Dr. Suchitra Derebail, Chun Su Yee Judy, Melvin Tan Poh Leng, Ngo Yun Xuan, Koh Wee Kiat
Republic Polytechnic, School of Applied Sciences, Singapore
Stem cells of mouse or human origin are well known for their capacity to self-renew and proliferate into various specialized cell types. Stem cells are classified broadly according to their origin (1);
- Embryonic stem cells (derived from the inner cell mass of blastocysts or growing embryos)
- Adult stem cells (derived from various adult tissues like bone marrow, eye, hair, adipose tissue etc.)
Further, stem cells can be classified in two categories based on either their potency or potential to differentiate into various cell types; i) The embryonic stem cells which are either totipotent or pluripotent and ii) somatic or adult stem cells which are multipotent. Totipotent cells have the ability to form both embryonic and extra-embryonic tissues (placenta and umbilical cord) that can develop into a viable, complete embryo while pluripotent cells are localised to the internal cell mass of the blastocyst and form only embryonic tissues. As stem cells differentiate, they gradually lose pluripotency and differentiate into multiple-cell types representative of all 3 germ layers, which are the ectoderm, mesoderm and endoderm. In adults, multipotent stem cells have limited potential to develop into various cell types. For example, bone marrow stem cells can differentiate mainly into white blood and red blood cells, but not into liver or skin cells.

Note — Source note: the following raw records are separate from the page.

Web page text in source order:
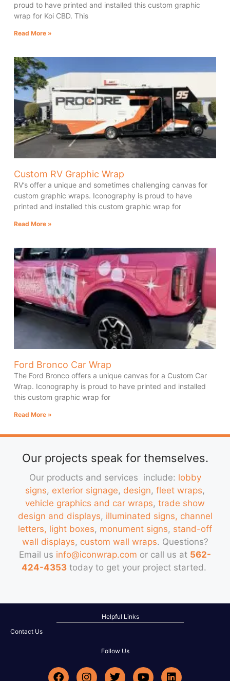
proud to have printed and installed this custom graphic
wrap for Koi CBD. This
Read More »
Custom RV Graphic Wrap
RV’s offer a unique and sometimes challenging canvas for
custom graphic wraps. Iconography is proud to have
printed and installed this custom graphic wrap for
Read More »
Ford Bronco Car Wrap
The Ford Bronco offers a unique canvas for a Custom Car
Wrap. Iconography is proud to have printed and installed
this custom graphic wrap for
Read More »
Our projects speak for themselves.
Our products and services include: lobby
signs, exterior signage, design, fleet wraps,
vehicle graphics and car wraps, trade show
design and displays, illuminated signs, channel
letters, light boxes, monument signs, stand-off
wall displays, custom wall wraps. Questions?
Email us info@iconwrap.com or call us at 562-
424-4353today to get your project started.
Helpful Links
Contact Us
Follow Us
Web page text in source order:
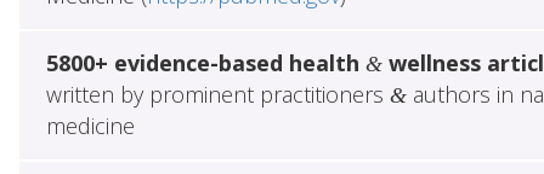
5800+ evidence-based health &wellness
written by prominent practitioners &authors in
medicine
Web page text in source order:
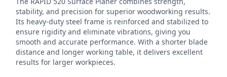
stability, and precision for superior woodworking results.
Its heavy-duty steel frame is reinforced and stabilized to
ensure rigidity and eliminate vibrations, giving you
smooth and accurate performance. With a shorter blade
distance and longer working table, it delivers excellent
results for larger workpieces.
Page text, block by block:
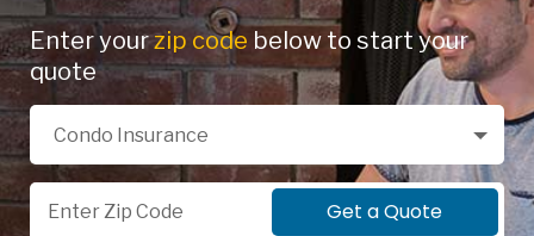
Enter yourzip code below to start your
quote
Select a Product
Condo Insurance
Zip Code
Get a Quote
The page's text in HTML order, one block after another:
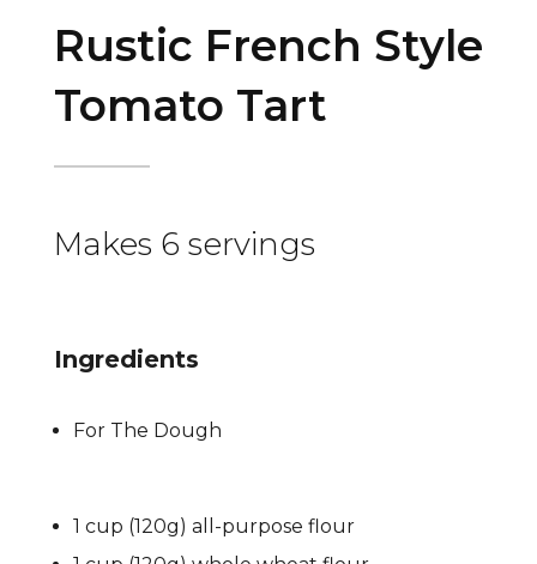
Rustic French Style
Tomato Tart
Makes 6 servings
Ingredients
For The Dough
1 cup (120g) all-purpose flour
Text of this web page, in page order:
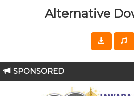
Alternative
SPONSORED
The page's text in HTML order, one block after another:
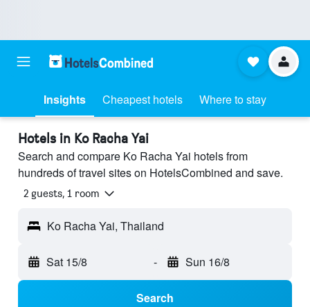
Insights Cheapest hotels Where to stay
Hotels in Ko Racha Yai
Search and compare Ko Racha Yai hotels from
hundreds of travel sites on HotelsCombined and save.
2 guests, 1 room
Ko Racha Yai, Thailand
Sat 15/8 - Sun 16/8
Search
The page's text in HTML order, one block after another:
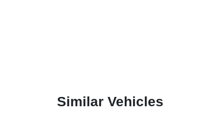
Similar Vehicles
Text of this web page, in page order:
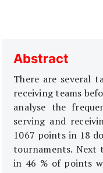
Abstract
There are several
receiving teams
analyse the
serving and
1067 points in 18
tournaments. Next
in 46 % of points
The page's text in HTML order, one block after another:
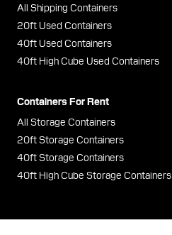
All Shipping Containers
20ft Used Containers
40ft Used Containers
40ft High Cube Used Containers
Containers For Rent
All Storage Containers
20ft Storage Containers
40ft Storage Containers
40ft High Cube Storage Containers
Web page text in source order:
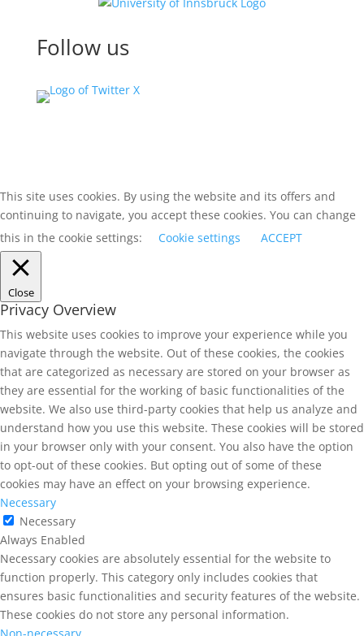
Follow us
This site uses cookies. By using the website and its offers and
continuing to navigate, you accept these cookies. You can change
this in the cookie settings:
Cookie settings ACCEPT
Close
Privacy Overview
This website uses cookies to improve your experience while you
navigate through the website. Out of these cookies, the cookies
that are categorized as necessary are stored on your browser as
they are essential for the working of basic functionalities of the
website. We also use third-party cookies that help us analyze and
understand how you use this website. These cookies will be stored
in your browser only with your consent. You also have the option
to opt-out of these cookies. But opting out of some of these
cookies may have an effect on your browsing experience.
Necessary
Necessary
Always Enabled
Necessary cookies are absolutely essential for the website to
function properly. This category only includes cookies that
ensures basic functionalities and security features of the website.
These cookies do not store any personal information.
Non-necessary
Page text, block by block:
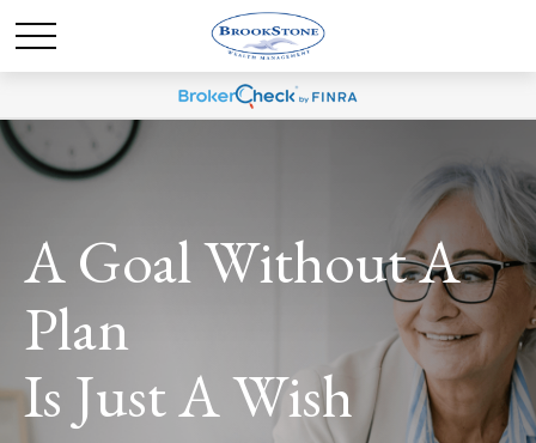
A Goal Without A
Plan
Is Just A Wish
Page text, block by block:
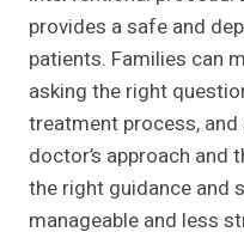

The usage of stem cells is rapidly becoming popular in research, medical biotechnology, and in regenerative medicine. Embryonic stem cells remain in an undifferentiated state in vitro, when maintained in optimum conditions (for example, on feeder cells), appropriate cell culture media and growth factors. They can be harvested and made to grow as clusters of suspension bodies called ‘embryoid bodies’. These embryoid bodies are representative of early post-implantation embryos. These aggregates have the ability to grow into all 3 germ layers (Figure 1). The differentiation and developmental potential of these embryoid bodies closely mimic those of growing embryos. This property makes embryoid bodies an ideal testing ground of various drugs and chemicals that have varying intensities of embryotoxicity.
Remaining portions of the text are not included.